Activity: Reproduce the records below exactly, leaving out any pictures.

Data to process:
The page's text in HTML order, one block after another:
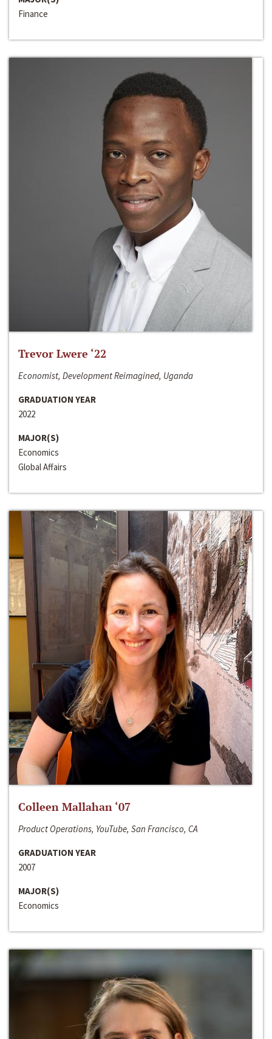
Finance
Trevor Lwere ‘22
Economist, Development Reimagined, Uganda
GRADUATION YEAR
2022
MAJOR(S)
Economics
Global Affairs
Colleen Mallahan ‘07
Product Operations, YouTube, San Francisco, CA
GRADUATION YEAR
2007
MAJOR(S)
Economics

Solution below:
The page's text in HTML order, one block after another:
Finance
Trevor Lwere ‘22
Economist, Development Reimagined, Uganda
GRADUATION YEAR
2022
MAJOR(S)
Economics
Global Affairs
Colleen Mallahan ‘07
Product Operations, YouTube, San Francisco, CA
GRADUATION YEAR
2007
MAJOR(S)
Economics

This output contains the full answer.